:: Source material

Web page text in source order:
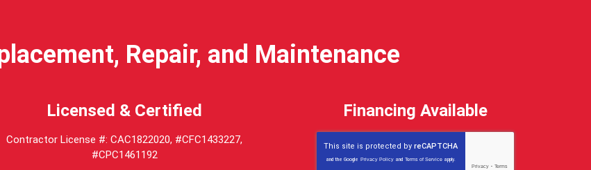
Repair, and Maintenance
Licensed & Certified
Contractor License #: CAC1822020, #CFC1433227,
#CPC1461192
Financing Available
This site is protected byreCAPTCHA
and the Google Privacy Policy and Terms of Service apply.
Privacy - Terms
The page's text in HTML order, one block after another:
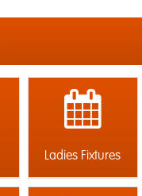
Ladies Fixtures
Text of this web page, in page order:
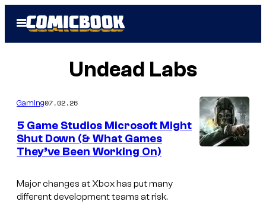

::::

**Problem to solve**
Give all the lines above again, character for character, without pictures.

**Result for this task**
Web page text in source order:
Repair, and Maintenance
Licensed & Certified
Contractor License #: CAC1822020, #CFC1433227,
#CPC1461192
Financing Available
This site is protected byreCAPTCHA
and the Google Privacy Policy and Terms of Service apply.
Privacy - Terms
The page's text in HTML order, one block after another:
Ladies Fixtures
Text of this web page, in page order:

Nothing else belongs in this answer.